Random Walks and Brownian Motion (0366-4758-01)

Spring 2011, Tel Aviv University

Location: Dan David 204, Mondays 16-19

Instructor: Ron Peled

Syllabus: The course will explore the properties of random walks and Brownian motion. In the first part of the course we will focus on simple random walks on the integers Z and the lattice Zd. We will explore recurrence/transience of the walks, sample path properties, the average amount of visits to a point (Green's function), the range of values taken by the walk, the probability that the walk will visit a given set, the chance that two independent walks will intersect and related questions. We will highlight the relation between simple random walks and harmonic functions and make use of martingales to exploit it.
In the second part of the course we will focus on Brownian motion. We will explain its definition and relation to random walks, and explore its properties such as non-differentiability of the paths, symmetry, Hausdorff dimension of its range, special points, random variables associated to it, conformal invariance in 2D and its relation to differential equations.
Additional topics if time permits include: random walks on finite and general graphs, heavy-tailed random walks, Itō calculus.

Prerequisites: be a graduate student who has done introduction to probability and has additional relevant background such as the courses probability for mathematicians, real analysis or similar courses.


There will be no classes on March 14'th and May 30'th since I will be away. Makeup classes have been scheduled for Friday, April 29'th and Friday, May 13'th (there will be no class on these weeks due to Passover and Memorial day). The hours of the makeup classes will be announced as the date approaches.

The first makeup class will be on Friday, April 29'th, from 10:00 to 13:00 at the Shenkar Physics building room 105.

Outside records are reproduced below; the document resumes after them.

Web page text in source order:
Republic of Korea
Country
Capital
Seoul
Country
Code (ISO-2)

The second makeup class will be on Friday, May 13'th, from 10:00 to 13:00 at the Shenkar Physics building room 105.


Several mandatory homework assignments will be given during the course. Additionally, every student will need to scribe at least one lecture in Latex format using the following template. We may also have some student presentations of additional topics in the end of the course.

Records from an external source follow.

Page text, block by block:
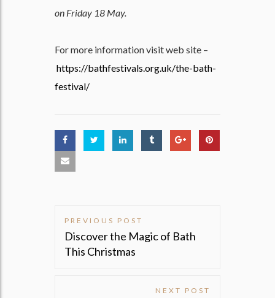
on Friday 18 May.
For more information visit web site –
https://bathfestivals.org.uk/the-bath-
festival/
Post
navigation
PREVIOUS POST
Discover the Magic of Bath
This Christmas
NEXT POST
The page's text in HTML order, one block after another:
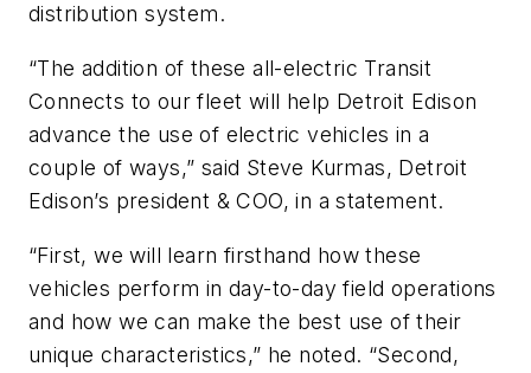
distribution system.
“The addition of these all-electric Transit
Connects to our fleet will help Detroit Edison
advance the use of electric vehicles in a
couple of ways,” said Steve Kurmas, Detroit
Edison’s president & COO, in a statement.
“First, we will learn firsthand how these
vehicles perform in day-to-day field operations
and how we can make the best use of their
unique characteristics,” he noted. “Second,
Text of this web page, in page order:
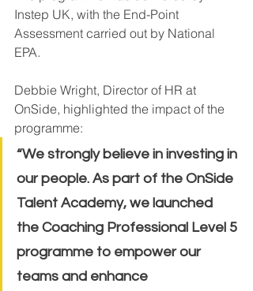
Instep UK, with the End-Point
Assessment carried out by National
EPA.
Debbie Wright, Director of HR at
OnSide, highlighted the impact of the
programme:
“We strongly believe in investing in
our people. As part of the OnSide
Talent Academy, we launched
the Coaching Professional Level 5
programme to empower our
teams and enhance

Exercise 1. The exercise needs to be handed in by May 2'nd in class.

Exercise 2. The exercise needs to be handed in by May 23'rd in class.

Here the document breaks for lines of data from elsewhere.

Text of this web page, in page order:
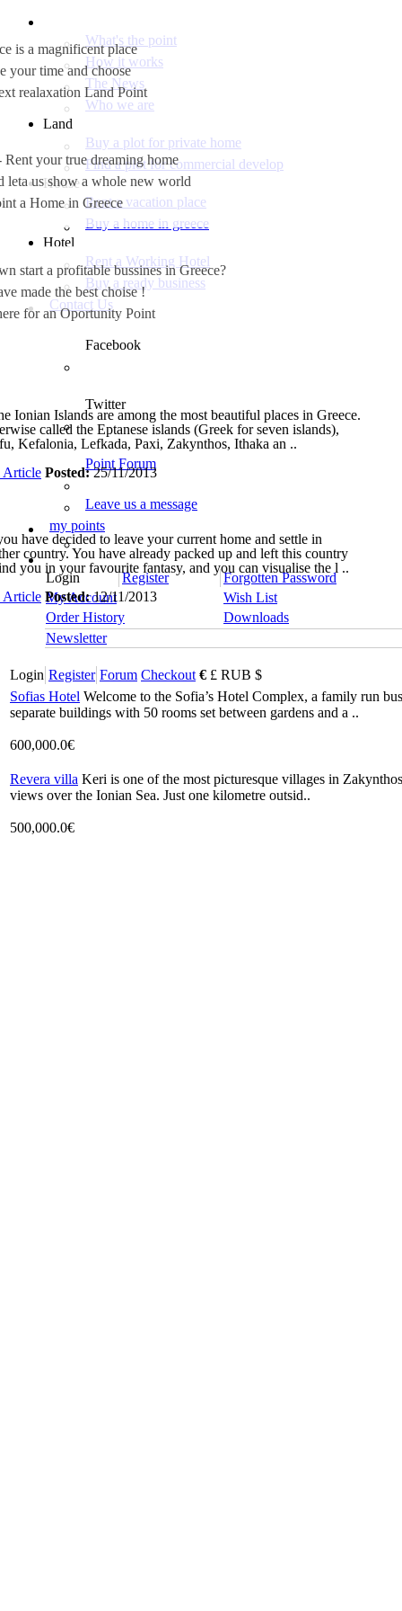
What's the point
How it works
The News
Who we are
Land
Buy a plot for private home
Find a plot for commercial develop
House
Rent a vacation place
Buy a home in greece
Hotel
Rent a Working Hotel
Buy a ready business
Contact Us
Facebook
Twitter
Point Forum
Leave us a message
my points
Login Register
Forgotten Password
My Account
Wish List
Order History
Downloads
Newsletter
Login Register Forum Checkout € £ RUB $
Sofias Hotel Welcome to the Sofia’s Hotel Complex, a family run
separate buildings with 50 rooms set between gardens and a ..
600,000.0€
Revera villa Keri is one of the most picturesque villages in
views over the Ionian Sea. Just one kilometre outsid..
500,000.0€
is a magnificent place
your time and choose
realaxation Land Point
your true dreaming home
leta us show a whole new world
a Home in Greece
start a profitable bussines in Greece?
made the best choise !
for an Oportunity Point
Ionian Islands are among the most beautiful places in Greece.
called the Eptanese islands (Greek for seven islands),
Kefalonia, Lefkada, Paxi, Zakynthos, Ithaka an ..
Article Posted:25/11/2013
have decided to leave your current home and settle in
country. You have already packed up and left this country
you in your favourite fantasy, and you can visualise the l ..
Article Posted:12/11/2013

Exercise 3. The exercise needs to be handed in by July 12'th by email or to the instructor's mail box on the first floor of Schreiber building.

Lectures so far

Lecture 1 (21.2): Introduction, gambler's ruin for 1D SRW, recurrence of 1D SRW, stopping times and the strong Markov property, first passage time distribution for skip-free RW, reflection principle - ballot theorem and distribution of maximum, introduction to Wald identities. This talk is based on the excellent lecture notes of Steven Lalley. The ballot theorem treatment follows Feller, vol. 1, chapter 3.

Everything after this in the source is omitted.